-- Task --
Skip all pictures. Write out the data below from its first line through the line that contains "an independent probability".

-- Data supplied --
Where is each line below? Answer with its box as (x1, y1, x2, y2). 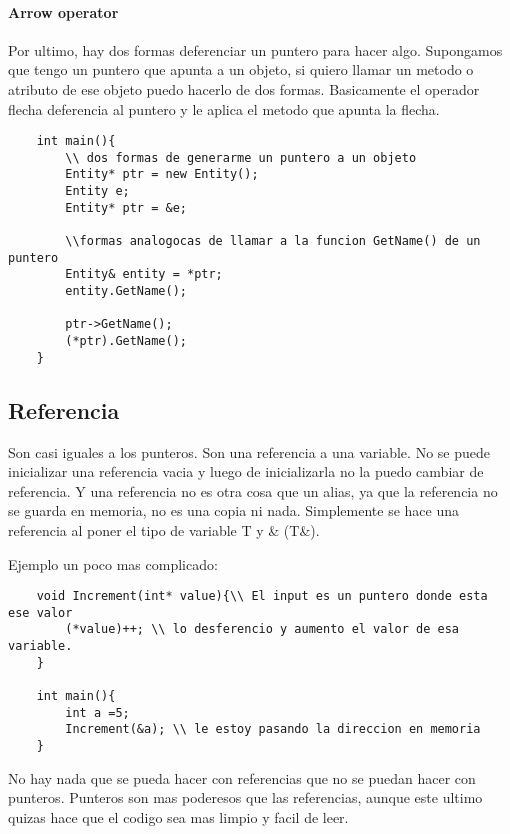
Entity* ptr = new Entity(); (65, 167, 259, 182)
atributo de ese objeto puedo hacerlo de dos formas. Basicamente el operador (8, 78, 480, 99)
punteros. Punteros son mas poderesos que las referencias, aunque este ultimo (8, 787, 483, 808)
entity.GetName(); (65, 284, 187, 299)
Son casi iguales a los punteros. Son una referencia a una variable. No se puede (8, 441, 490, 462)
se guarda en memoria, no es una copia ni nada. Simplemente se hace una (8, 500, 459, 521)
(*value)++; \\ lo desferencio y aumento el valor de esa (65, 622, 460, 637)
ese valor (8, 605, 73, 620)
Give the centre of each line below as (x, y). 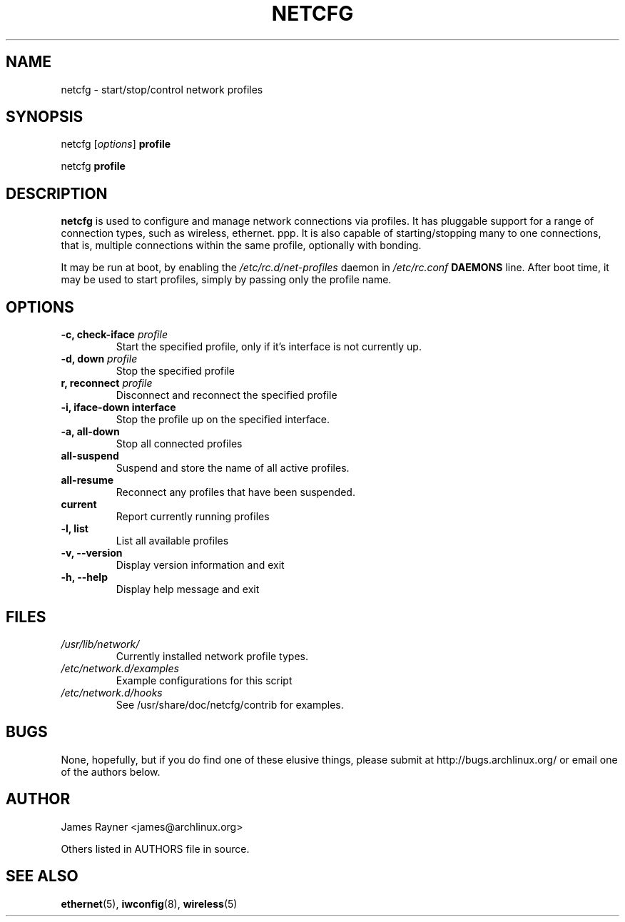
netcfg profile (93, 166)
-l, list (75, 529)
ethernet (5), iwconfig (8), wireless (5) (149, 903)
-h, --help (84, 577)
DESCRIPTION (57, 193)
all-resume (87, 480)
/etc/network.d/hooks (112, 692)
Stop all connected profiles (179, 444)
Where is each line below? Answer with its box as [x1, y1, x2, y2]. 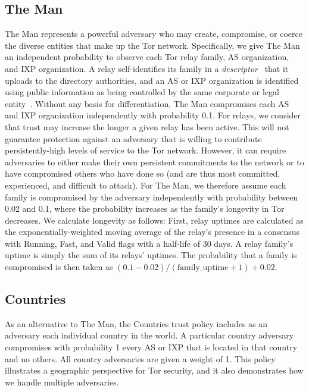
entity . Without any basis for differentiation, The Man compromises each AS [5, 97, 289, 109]
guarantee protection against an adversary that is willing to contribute [5, 132, 262, 145]
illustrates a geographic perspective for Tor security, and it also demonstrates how [5, 364, 304, 377]
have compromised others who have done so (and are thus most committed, [5, 167, 280, 180]
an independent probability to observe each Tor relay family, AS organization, [5, 51, 289, 63]
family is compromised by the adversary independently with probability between [5, 190, 298, 203]
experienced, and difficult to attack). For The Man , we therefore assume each [5, 178, 286, 191]
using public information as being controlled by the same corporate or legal [5, 86, 279, 98]
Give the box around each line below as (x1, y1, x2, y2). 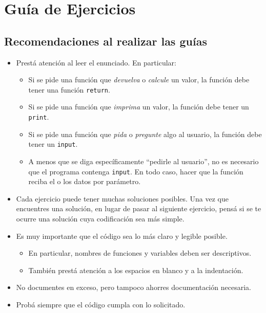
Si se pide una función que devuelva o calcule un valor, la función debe (28, 74, 250, 85)
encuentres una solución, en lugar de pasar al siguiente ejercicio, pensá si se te (16, 203, 261, 214)
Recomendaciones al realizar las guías (4, 33, 207, 49)
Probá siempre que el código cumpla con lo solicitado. (16, 299, 186, 309)
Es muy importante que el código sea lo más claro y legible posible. (16, 230, 228, 241)
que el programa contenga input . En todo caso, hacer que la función (28, 166, 243, 176)
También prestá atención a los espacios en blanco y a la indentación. (28, 264, 243, 275)
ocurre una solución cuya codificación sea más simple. (16, 213, 185, 223)
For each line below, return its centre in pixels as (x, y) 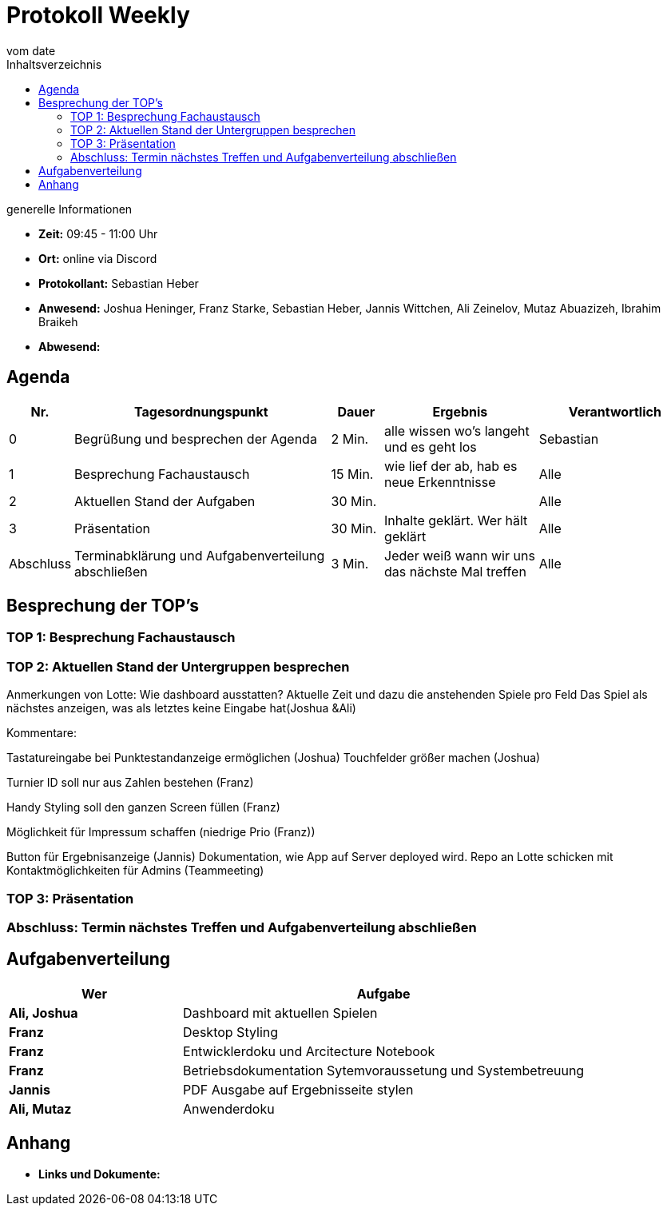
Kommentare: (42, 733)
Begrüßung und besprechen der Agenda (196, 439)
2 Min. (350, 439)
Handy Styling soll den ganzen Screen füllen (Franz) (143, 807)
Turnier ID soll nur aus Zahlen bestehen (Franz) (130, 783)
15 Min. (352, 474)
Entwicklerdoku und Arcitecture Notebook (309, 1051)
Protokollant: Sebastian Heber (119, 283)

-- Written reply --
Where is each line below? Answer with its box as (x1, y1, x2, y2). 
Entity* ptr = new Entity(); (65, 167, 259, 182)
atributo de ese objeto puedo hacerlo de dos formas. Basicamente el operador (8, 78, 480, 99)
punteros. Punteros son mas poderesos que las referencias, aunque este ultimo (8, 787, 483, 808)
entity.GetName(); (65, 284, 187, 299)
Son casi iguales a los punteros. Son una referencia a una variable. No se puede (8, 441, 490, 462)
se guarda en memoria, no es una copia ni nada. Simplemente se hace una (8, 500, 459, 521)
(*value)++; \\ lo desferencio y aumento el valor de esa (65, 622, 460, 637)
ese valor (8, 605, 73, 620)
Give the centre of each line below as (x, y). 
netcfg profile (93, 166)
-l, list (75, 529)
ethernet (5), iwconfig (8), wireless (5) (149, 903)
-h, --help (84, 577)
DESCRIPTION (57, 193)
all-resume (87, 480)
/etc/network.d/hooks (112, 692)
Stop all connected profiles (179, 444)
Where is each line below? Answer with its box as [x1, y1, x2, y2]. 
entity . Without any basis for differentiation, The Man compromises each AS [5, 97, 289, 109]
guarantee protection against an adversary that is willing to contribute [5, 132, 262, 145]
illustrates a geographic perspective for Tor security, and it also demonstrates how [5, 364, 304, 377]
have compromised others who have done so (and are thus most committed, [5, 167, 280, 180]
an independent probability to observe each Tor relay family, AS organization, [5, 51, 289, 63]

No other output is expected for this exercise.